What these alternative perspectives suggest though is that consciousness may have little to nothing to do with cognitive computation, information access, or with intelligence per-se. They also suggest that we are unlikely to see a conscious artificial intelligence anytime soon, since the axis upon which AI is developing is almost orthogonal to that of actual consciousness in physical systems like us. It isn’t a matter of the computations being performed, but rather the physical system doing those computations. CPUs, GPUs, and TPUs are simply not physical systems which we should have any reason to believe produce phenomenal experience, and by extension the programs which these systems run are not likely to be conscious either.

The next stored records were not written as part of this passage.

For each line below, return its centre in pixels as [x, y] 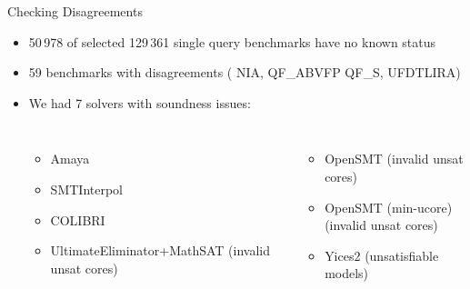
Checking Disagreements [75, 11]
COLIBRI [78, 219]
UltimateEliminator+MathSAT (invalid [160, 250]
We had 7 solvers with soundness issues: [140, 102]
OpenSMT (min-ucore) [389, 207]
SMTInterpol [86, 189]
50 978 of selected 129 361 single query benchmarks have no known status [232, 41]
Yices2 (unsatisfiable [382, 255]
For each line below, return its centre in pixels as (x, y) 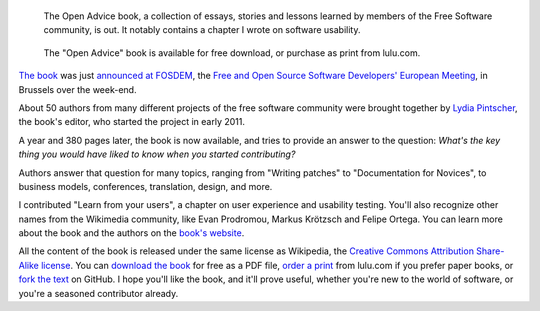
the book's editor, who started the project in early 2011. (131, 122)
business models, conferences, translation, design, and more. (145, 186)
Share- (490, 251)
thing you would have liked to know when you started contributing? (157, 154)
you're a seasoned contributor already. (98, 293)
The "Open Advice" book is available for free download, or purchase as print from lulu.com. (232, 52)
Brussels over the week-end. (77, 89)
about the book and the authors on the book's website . (131, 233)
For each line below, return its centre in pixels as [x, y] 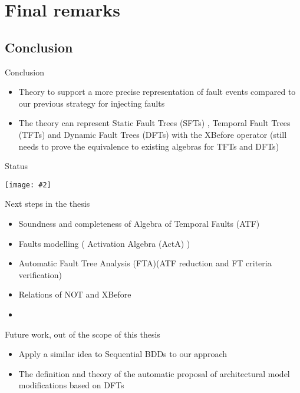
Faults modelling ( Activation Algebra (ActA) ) [104, 243]
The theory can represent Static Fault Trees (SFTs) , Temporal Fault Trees [154, 123]
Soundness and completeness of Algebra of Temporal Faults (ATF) [139, 223]
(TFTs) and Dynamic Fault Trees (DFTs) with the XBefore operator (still [153, 134]
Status [16, 166]
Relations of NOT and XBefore [75, 294]
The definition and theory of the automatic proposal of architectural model [154, 373]
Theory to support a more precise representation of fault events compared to [157, 92]
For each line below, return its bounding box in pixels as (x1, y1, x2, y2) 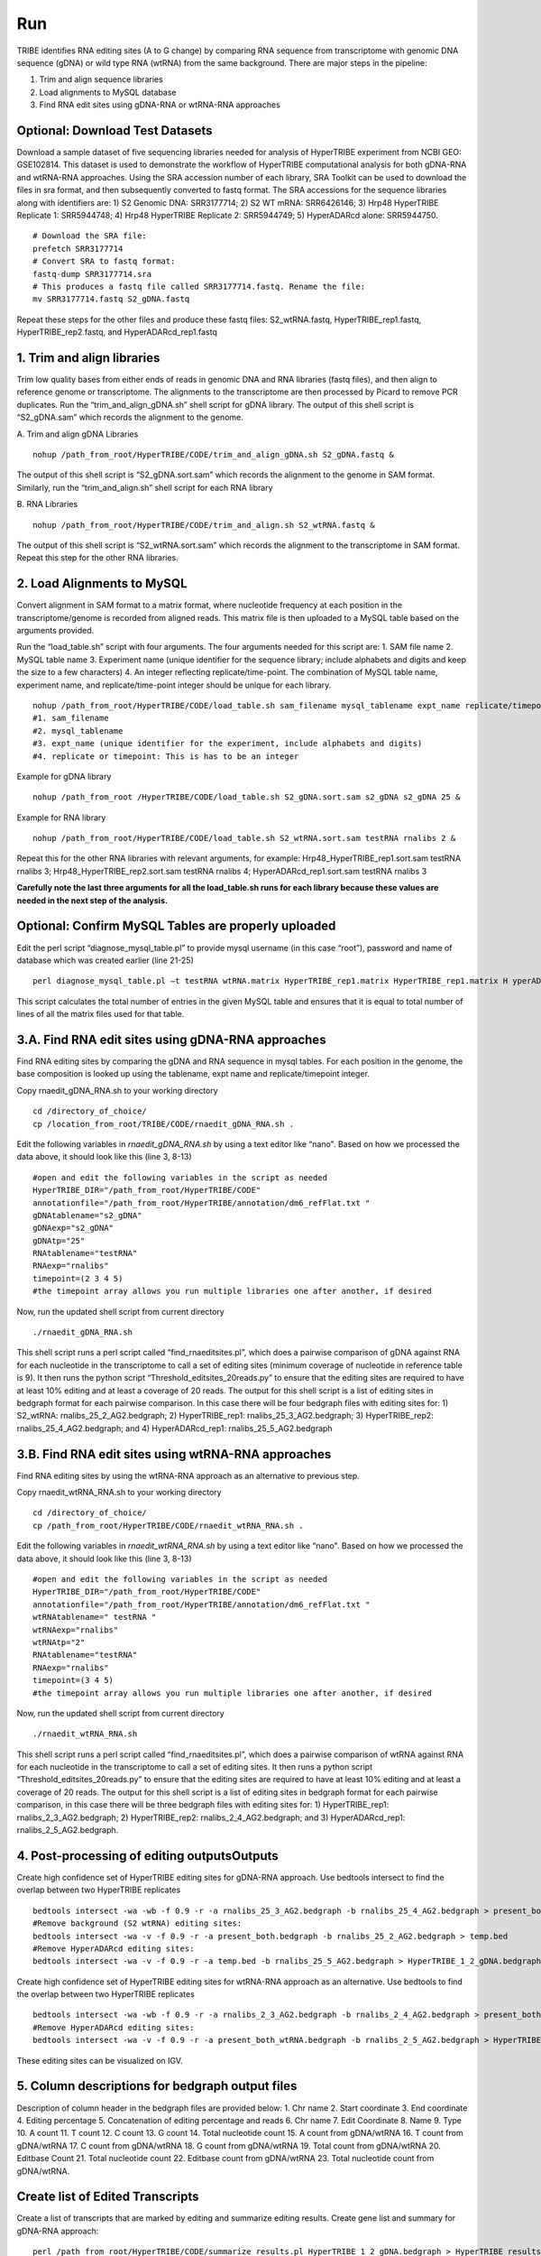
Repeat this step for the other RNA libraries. (16, 552, 179, 563)
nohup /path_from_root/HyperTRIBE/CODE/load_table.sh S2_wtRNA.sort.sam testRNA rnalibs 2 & (32, 833, 456, 844)
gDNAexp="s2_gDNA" (32, 1223, 115, 1234)
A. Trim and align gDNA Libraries (16, 429, 139, 439)
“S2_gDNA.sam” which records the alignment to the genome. (16, 411, 243, 423)
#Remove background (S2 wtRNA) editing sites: (32, 1919, 243, 1928)
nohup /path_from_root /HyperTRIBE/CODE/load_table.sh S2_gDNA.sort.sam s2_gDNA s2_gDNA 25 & (32, 792, 461, 802)
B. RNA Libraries (16, 499, 78, 510)
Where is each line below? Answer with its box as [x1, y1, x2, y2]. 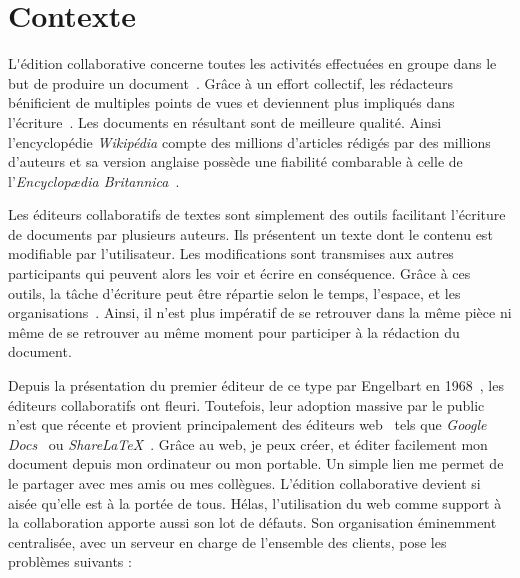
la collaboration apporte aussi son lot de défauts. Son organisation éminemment [8, 512, 497, 533]
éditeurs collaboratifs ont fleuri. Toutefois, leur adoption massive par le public [8, 394, 485, 415]
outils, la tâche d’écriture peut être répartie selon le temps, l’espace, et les [8, 282, 461, 303]
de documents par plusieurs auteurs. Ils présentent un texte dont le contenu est [8, 223, 493, 244]
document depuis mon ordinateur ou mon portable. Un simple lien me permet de [8, 453, 504, 474]
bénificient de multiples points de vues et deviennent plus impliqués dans [8, 92, 455, 113]
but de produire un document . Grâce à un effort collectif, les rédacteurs [8, 72, 453, 93]
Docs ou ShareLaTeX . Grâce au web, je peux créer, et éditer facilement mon [8, 433, 488, 454]

What advanced AI systems like DALLE and ChatGPT force us to confront is not the possibility of sentient machines which require some kind of ethical consideration, but exactly the inverse: a system which is indistinguishable from a human, but almost certainly is not conscious. Individuals like Blake Lemoine are in a certain sense a canary in the coal mine for what will inevitably be increasingly human-like agents. It seems to me then to be an ethical imperative to not get caught up in the “AI and Consciousness” hype, and instead remember that there are currently billions of humans and non-humans which we know are conscious right now, and are living in situations suffering which we can collectively do something about.

I am glad that I spent the year that I did working on these problems. It is ultimately not the long-term direction I want to focus on, but thinking through just how far we can take the “AI and Consciousness’’ connection was fruitful as an exercise in exploring the limits of an idea. After all this time, I still don’t know what consciousness is, but at least I have a better sense of what it isn’t. I suppose that counts for something.